Records excerpted from a collection:
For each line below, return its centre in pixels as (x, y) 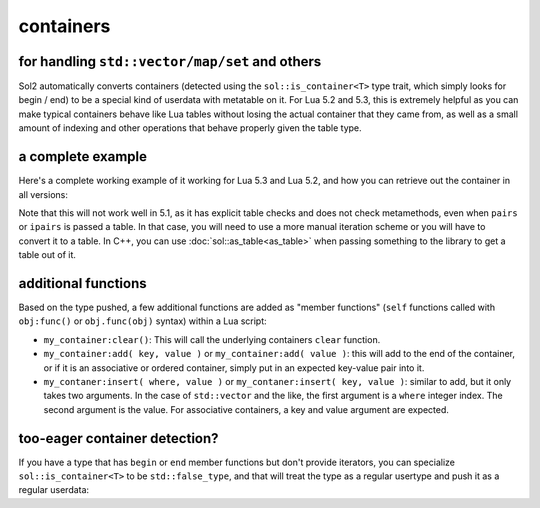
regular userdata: (54, 490)
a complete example (82, 156)
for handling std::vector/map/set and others (170, 61)
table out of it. (47, 255)
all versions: (43, 194)
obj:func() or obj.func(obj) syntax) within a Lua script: (142, 321)
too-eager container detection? (118, 438)
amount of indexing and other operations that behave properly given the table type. (190, 128)
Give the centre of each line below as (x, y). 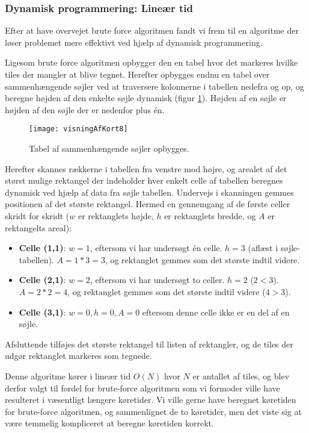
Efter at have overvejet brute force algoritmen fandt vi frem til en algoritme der (152, 30)
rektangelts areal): (38, 227)
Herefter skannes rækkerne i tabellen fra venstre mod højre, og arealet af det (146, 168)
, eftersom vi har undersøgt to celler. (157, 280)
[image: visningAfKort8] (78, 129)
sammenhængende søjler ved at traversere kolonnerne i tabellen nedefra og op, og (154, 86)
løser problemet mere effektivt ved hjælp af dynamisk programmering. (134, 42)
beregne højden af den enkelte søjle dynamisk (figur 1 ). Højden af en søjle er (146, 98)
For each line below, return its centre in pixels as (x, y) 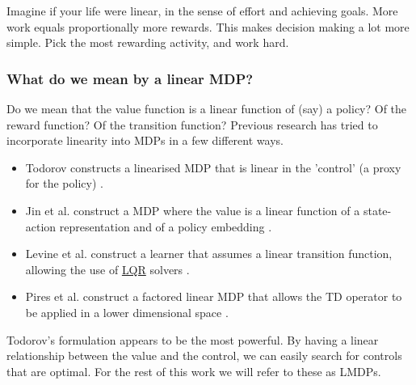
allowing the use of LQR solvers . (107, 269)
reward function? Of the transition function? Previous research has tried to (192, 124)
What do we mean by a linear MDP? (130, 78)
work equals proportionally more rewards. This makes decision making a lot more (208, 26)
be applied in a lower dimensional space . (127, 312)
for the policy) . (64, 183)
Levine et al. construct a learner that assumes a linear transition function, (209, 254)
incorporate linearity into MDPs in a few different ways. (145, 140)
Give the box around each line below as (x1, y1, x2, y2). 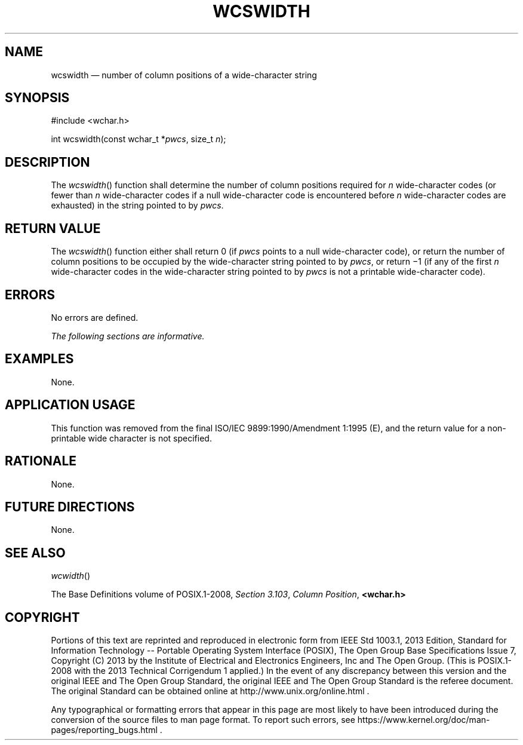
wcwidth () (51, 571, 91, 581)
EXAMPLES (5, 351, 74, 367)
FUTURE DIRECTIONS (5, 499, 135, 514)
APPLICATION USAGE (5, 397, 136, 413)
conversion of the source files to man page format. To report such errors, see (51, 715, 355, 725)
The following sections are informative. (51, 330, 205, 341)
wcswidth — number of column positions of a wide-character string (51, 69, 317, 80)
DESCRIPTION (5, 154, 90, 170)
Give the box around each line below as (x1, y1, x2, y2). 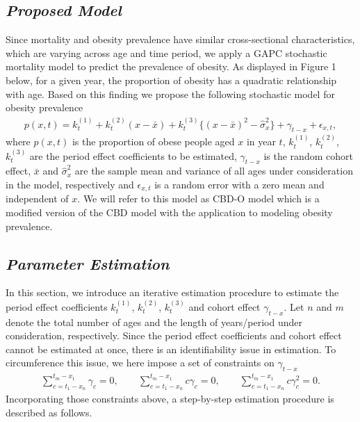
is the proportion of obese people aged (72, 134, 235, 149)
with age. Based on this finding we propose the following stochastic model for (6, 86, 335, 101)
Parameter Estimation (6, 252, 170, 274)
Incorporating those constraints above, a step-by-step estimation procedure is (6, 391, 334, 405)
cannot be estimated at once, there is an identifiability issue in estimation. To (6, 341, 336, 356)
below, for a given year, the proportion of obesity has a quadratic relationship (6, 72, 337, 87)
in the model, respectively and (6, 177, 134, 192)
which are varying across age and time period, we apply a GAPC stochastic (6, 45, 327, 60)
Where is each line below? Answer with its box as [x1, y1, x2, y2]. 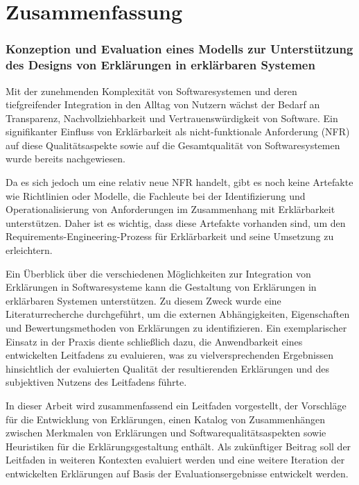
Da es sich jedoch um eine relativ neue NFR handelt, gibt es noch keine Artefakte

§ **WORK ITEM**: Repeat word for word the lines above that run from the line containing "sammenhængende søjler ved" through the line containing "beregne højden af", both ends included, and nothing else.

§ **EXPECTED OUTPUT**:
sammenhængende søjler ved at traversere kolonnerne i tabellen nedefra og op, og (154, 86)
løser problemet mere effektivt ved hjælp af dynamisk programmering. (134, 42)
beregne højden af den enkelte søjle dynamisk (figur 1 ). Højden af en søjle er (146, 98)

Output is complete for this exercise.